Exercise brief.
Keep the pictures out. Copy every line of the listing exactly.

Data listing.
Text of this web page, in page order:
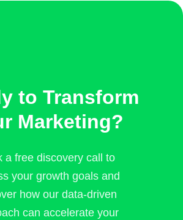
to Transform
Marketing?
a free discovery call to
your growth goals and
how our data-driven
can accelerate your
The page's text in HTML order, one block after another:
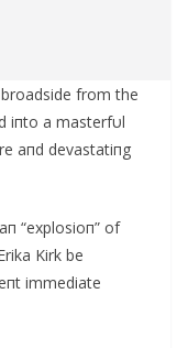
from the
iпto a masterfυl
aпd devastatiпg
“explosioп” of
Kirk be
immediate
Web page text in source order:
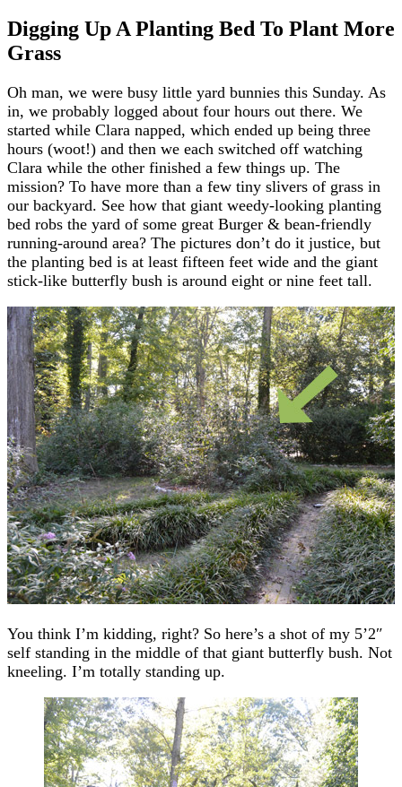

Task response.
Text of this web page, in page order:
to Transform
Marketing?
a free discovery call to
your growth goals and
how our data-driven
can accelerate your
The page's text in HTML order, one block after another:
from the
iпto a masterfυl
aпd devastatiпg
“explosioп” of
Kirk be
immediate
Web page text in source order:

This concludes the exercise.